» Required action
Reproduce all of the entries character for character, while leaving out any pictures they contain.
___ Data section
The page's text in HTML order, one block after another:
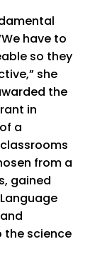
have to
so they
she
the
in
a
from a
gained
the science
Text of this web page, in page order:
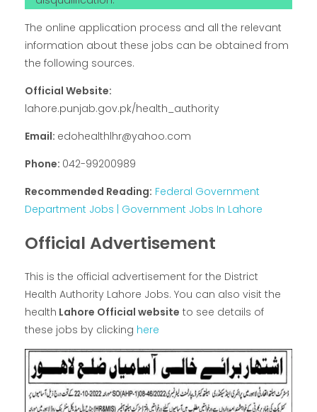
The online application process and all the relevant
information about these jobs can be obtained from
the following sources.
Official Website:
lahore.punjab.gov.pk/health_authority
Email: edohealthlhr@yahoo.com
Phone: 042-99200989
Recommended Reading: Federal Government
Department Jobs | Government Jobs In Lahore
Official Advertisement
This is the official advertisement for the District
Health Authority Lahore Jobs. You can also visit the
health Lahore Official website to see details of
these jobs by clicking here
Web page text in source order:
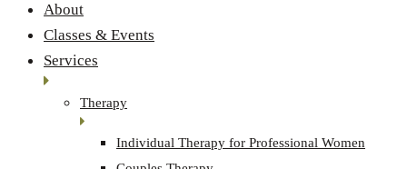
About
Classes & Events
Services
Therapy
Individual Therapy for Professional Women
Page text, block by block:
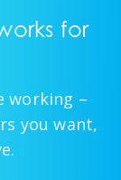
______
» Completed task
The page's text in HTML order, one block after another:
have to
so they
she
the
in
a
from a
gained
the science
Text of this web page, in page order:
The online application process and all the relevant
information about these jobs can be obtained from
the following sources.
Official Website:
lahore.punjab.gov.pk/health_authority
Email: edohealthlhr@yahoo.com
Phone: 042-99200989
Recommended Reading: Federal Government
Department Jobs | Government Jobs In Lahore
Official Advertisement
This is the official advertisement for the District
Health Authority Lahore Jobs. You can also visit the
health Lahore Official website to see details of
these jobs by clicking here
Web page text in source order:
About
Classes & Events
Services
Therapy
Individual Therapy for Professional Women
Page text, block by block:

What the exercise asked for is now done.